第4話 続く回収
「これからは、二度と食料や物資が海外や別の地域から輸送されてこないかもしれない。そして電気がなくなったということは、冷蔵、冷凍ができなくなったということ。回収しきれない要冷蔵、冷凍の食品は、すぐに溶けて腐り使えなくなる。ええと……」
書店で見つけた地図を参考に、地元の冷蔵、冷凍倉庫や店舗の冷蔵、冷凍食品を回収していく。
レベルアップの影響で装備できるようになった銀の剣は便利だな。
銀の装備は、吸血鬼だけでなく弱いアンデッドにも有効だった。
最弱のゾンビを切り刻むと、魔力を使わなくても青白い炎をあげながらその場に倒れ伏すのだから。
そして、またも骨だけが残る。
「いつ、これまでに倒したゾンビの骨がスケルトンとなるか……。それまでに可能な限りレベルを上げていく」
スケルトンはゾンビよりも強い。
復活、出現するまでに確実に倒せるレベルに上げておかないと。
「それよりも、冷蔵、冷凍食品の回収を急ごう」
『アイテムボックス』に入れておけば、冷たく、凍った状態を維持できるから、私一人なら死ぬまで文明的な食事に苦労しないはずだ。
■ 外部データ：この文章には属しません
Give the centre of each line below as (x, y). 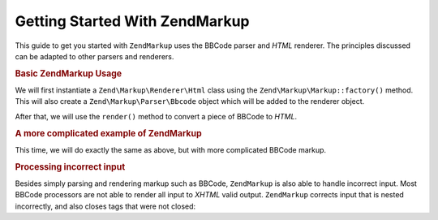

文明が崩壊した世界では貴重品になるはずなので、できる限り集めることにする。
完全に泥棒だけど、このまま腐らせるよりはマシだろう。
「これは……。冷蔵マグロ?」
この神明町には有名な漁港があり、遠洋漁業の基地もあった。
観光市場もあるので、多くの魚介類も回収できたのは大きい。
その他にも、倉庫に眠っていた輸入品の食料やお酒なども大量に回収できた。
「ただ、他の町に手を出す余裕がないな」
残念ながら今は真夏だ。
電気がなければ、冷蔵庫と冷凍庫は動かない。
多くの生鮮、冷凍食料品がすぐに腐って食べられなくなるだろう。
そして、それがどういう事態を招くか……。
「間違いなく、生き残った人たちによる食料の奪い合いが始まる」
非常食や、常温でも長持ちする保存食を食べればいいと思っているようだが、現代社会では美味しさを優先した冷蔵、冷凍食品の比率が上がっている。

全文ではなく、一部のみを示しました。